[Start of Attachment]
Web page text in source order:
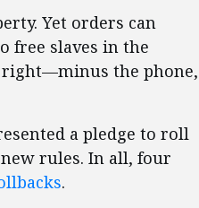
Yet orders can
free slaves in the
right—minus the phone,
a pledge to roll
rules. In all, four
.
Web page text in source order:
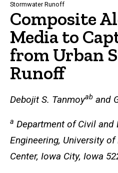
Stormwater Runoff
Composite
Media to
from Urban
Runoff
Debojit S. Tanmoyab and
a Department of Civil and
Engineering, University
Center, Iowa City, Iowa
[End of Attachment]
- [WHAT IS NEEDED]: Could you print the data exactly as it appears and keep the pictures out?

- [RESPONSE]:
Web page text in source order:
Yet orders can
free slaves in the
right—minus the phone,
a pledge to roll
rules. In all, four
.
Web page text in source order:
Stormwater Runoff
Composite
Media to
from Urban
Runoff
Debojit S. Tanmoyab and
a Department of Civil and
Engineering, University
Center, Iowa City, Iowa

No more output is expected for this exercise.